Speaking of sipping, I won't abuse you with my usual clumsy tasting notes, but I will point out that the terms "dark rum" and "light rum" can be interpreted very widely, and you could spend the next week and a half experimenting with various ones to see which combos you like. For what it's worth, I found the combination of Ron Atlantico Private Cask and Oronoco made a crisp, citrus-forward version that still showcased the rum flavors well and would be great as a hot-weather drink. And any excuse to use the ol' Lemon Hart 151 is OK by me.

5 comments:

Scott Spolverino said...

It looks like someone smashed together a Zombie and a Mai Tai. I mean, normally you could pretty much say that for any cocktail because they both have most of the key ingredients for many tiki cocktails but the addition of the over proof while keeping the orange element and adding pineapple makes it look like some sort of Franken-Tai.

Jenny Adams said...

I'm not sure if people understood what Dr. Bamboo was really trying to say with this post. But just to reiterate, go and buy my book! :) yay!
In all seriousness, great post Craig. If i hear any back story I will certainly let you know. And the people at LaFitte's are NO help on anything.....it was a nightmare getting information on that bar for the book and I was helped out by the Historic New Orleans Collection, rather than the owners. Go figure ;)

William said...

This is funny, I am reading a book that outlines the historical record of "Black Bart" Bartholomew Roberts. In this book the mixture of "Punch" refers to Rum, Water, Sugar, Lime Juice.

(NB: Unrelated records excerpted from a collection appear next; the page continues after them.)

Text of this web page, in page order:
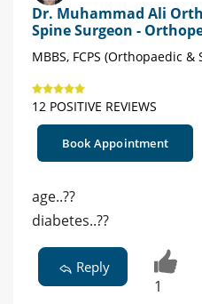
Dr. Muhammad Ali
Spine Surgeon -
MBBS, FCPS (Orthopaedic
12 POSITIVE REVIEWS
Book Appointment
age..??
diabetes..??
Reply
1
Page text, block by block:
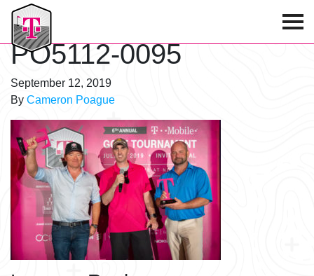
T-Mobile Golf Tournament
PO5112-0095
September 12, 2019
By Cameron Poague
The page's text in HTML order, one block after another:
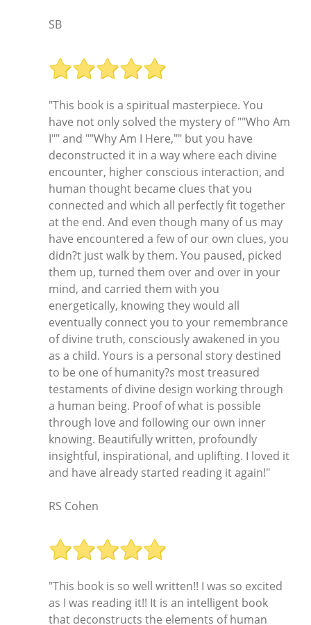
SB
"This book is a spiritual masterpiece. You
have not only solved the mystery of ""Who Am
I"" and ""Why Am I Here,"" but you have
deconstructed it in a way where each divine
encounter, higher conscious interaction, and
human thought became clues that you
connected and which all perfectly fit together
at the end. And even though many of us may
have encountered a few of our own clues, you
didn?t just walk by them. You paused, picked
them up, turned them over and over in your
mind, and carried them with you
energetically, knowing they would all
eventually connect you to your remembrance
of divine truth, consciously awakened in you
as a child. Yours is a personal story destined
to be one of humanity?s most treasured
testaments of divine design working through
a human being. Proof of what is possible
through love and following our own inner
knowing. Beautifully written, profoundly
insightful, inspirational, and uplifting. I loved it
and have already started reading it again!"
RS Cohen
"This book is so well written!! I was so excited
as I was reading it!! It is an intelligent book
that deconstructs the elements of human
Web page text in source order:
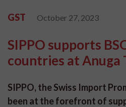
GST October 27, 2023
SIPPO supports
countries at Anuga
SIPPO, the Swiss Import
been at the forefront of
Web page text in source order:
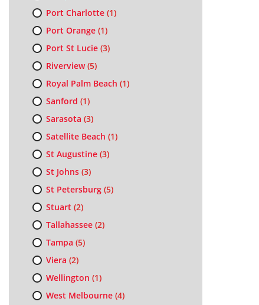
Port Charlotte(1)
Port Orange(1)
Port St Lucie(3)
Riverview(5)
Royal Palm Beach (1)
Sanford (1)
Sarasota (3)
Satellite Beach (1)
St Augustine(3)
St Johns(3)
St Petersburg(5)
Stuart (2)
Tallahassee(2)
Tampa (5)
Viera (2)
Wellington (1)
West Melbourne(4)
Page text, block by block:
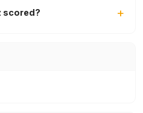
scored?
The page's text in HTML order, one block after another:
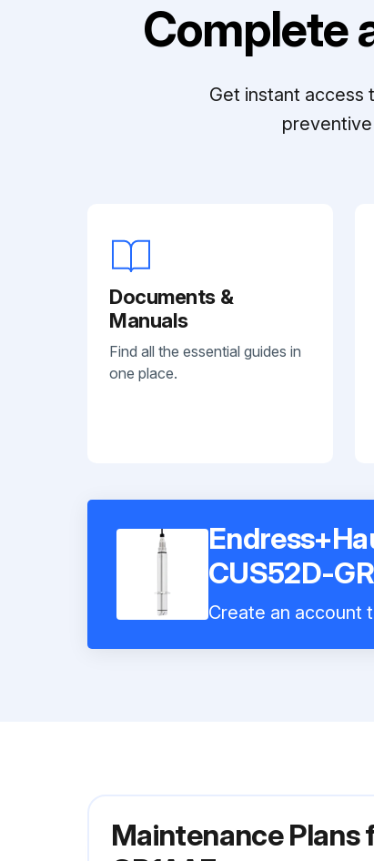
Complete
Get instant access
Documents &
Manuals
Find all the essential guides in
one place.
CUS52D-
Create an account
Maintenance Plans
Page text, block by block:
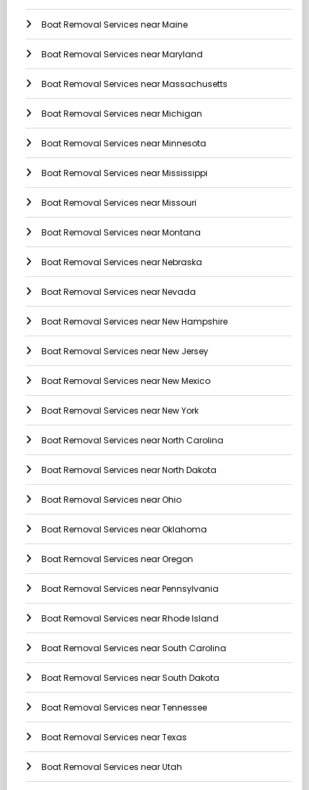
Boat Removal Services near Maine
Boat Removal Services near Maryland
Boat Removal Services near Massachusetts
Boat Removal Services near Michigan
Boat Removal Services near Minnesota
Boat Removal Services near Mississippi
Boat Removal Services near Missouri
Boat Removal Services near Montana
Boat Removal Services near Nebraska
Boat Removal Services near Nevada
Boat Removal Services near New Hampshire
Boat Removal Services near New Jersey
Boat Removal Services near New Mexico
Boat Removal Services near New York
Boat Removal Services near North Carolina
Boat Removal Services near North Dakota
Boat Removal Services near Ohio
Boat Removal Services near Oklahoma
Boat Removal Services near Oregon
Boat Removal Services near Pennsylvania
Boat Removal Services near Rhode Island
Boat Removal Services near South Carolina
Boat Removal Services near South Dakota
Boat Removal Services near Tennessee
Boat Removal Services near Texas
Boat Removal Services near Utah
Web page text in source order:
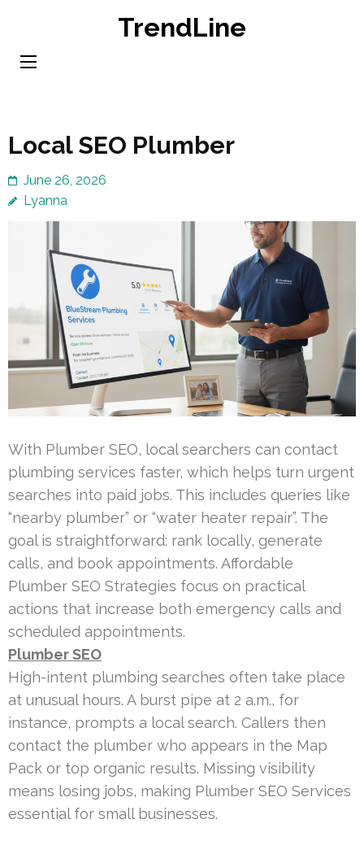
content
TrendLine
Local SEO Plumber
June 26, 2026
Lyanna
With Plumber SEO, local searchers can contact
plumbing services faster, which helps turn urgent
searches into paid jobs. This includes queries like
“nearby plumber” or “water heater repair”. The
goal is straightforward: rank locally, generate
calls, and book appointments. Affordable
Plumber SEO Strategies focus on practical
actions that increase both emergency calls and
scheduled appointments.
Plumber SEO
High-intent plumbing searches often take place
at unusual hours. A burst pipe at 2 a.m., for
instance, prompts a local search. Callers then
contact the plumber who appears in the Map
Pack or top organic results. Missing visibility
means losing jobs, making Plumber SEO Services
essential for small businesses.
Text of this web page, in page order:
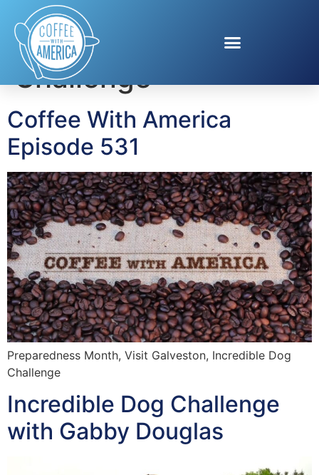
Tag:Purina Dog
Challenge
Coffee With America
Episode 531
Preparedness Month, Visit Galveston, Incredible Dog
Challenge
Incredible Dog Challenge
with Gabby Douglas
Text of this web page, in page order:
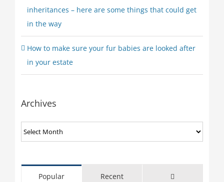
inheritances – here are some things that could get
in the way
How to make sure your fur babies are looked after
in your estate
Archives
Archives
Popular Recent
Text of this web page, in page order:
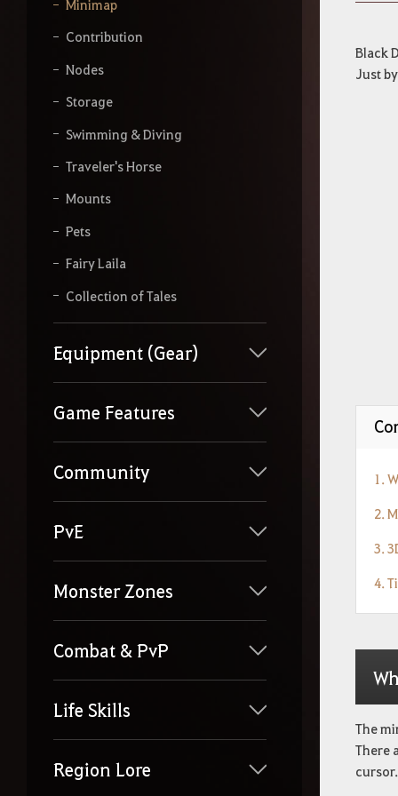
Minimap
Contribution
Nodes
Storage
Swimming & Diving
Traveler's Horse
Mounts
Pets
Fairy Laila
Collection of Tales
Equipment (Gear)
Game Features
Community
PvE
Monster Zones
Combat & PvP
Life Skills
Region Lore
Black
Just
1.
2.
3.
4.
The
There
cursor.

It has been a very interesting read for me. here is a link to see the book.
http://www.cindyvallar.com/ifpirate.html

Anonymous said...

This is very similar to some of the punch recipes found in my old 1946 copy of Trader Vic's Book of Food and Drink (particularly the 'Planter's Punch').

Sunny&Rummy said...

Doc or Ms. Adams. . .

Any ideas what rums are used at LaFitte's?

You are right, there are very broad interpretations of what "dark rum" means in a recipe. In a drink called "Pirate's Punch" calling for dark rum, my first instinct is to reach for the Coruba.